Copy each line of the entries below that contains the string "points".

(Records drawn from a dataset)
◇ ◇ ◇ ◇

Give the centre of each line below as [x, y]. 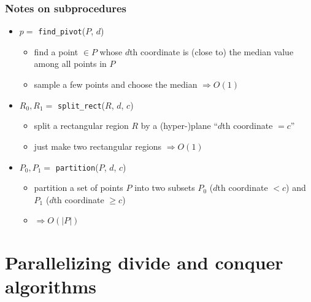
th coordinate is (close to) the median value [212, 51]
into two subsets [165, 188]
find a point [56, 51]
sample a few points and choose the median [116, 84]
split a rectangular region [81, 126]
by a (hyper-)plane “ [179, 126]
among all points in [70, 64]
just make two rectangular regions [98, 146]
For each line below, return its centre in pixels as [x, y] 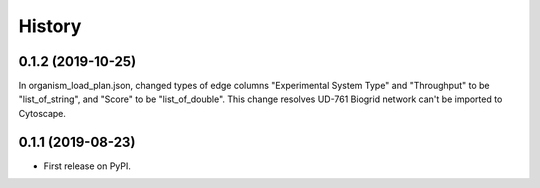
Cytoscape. [42, 113]
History [50, 26]
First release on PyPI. [87, 166]

◇ ◇ ◇ ◇

• _Task output_:
sample a few points and choose the median [116, 84]
among all points in [70, 64]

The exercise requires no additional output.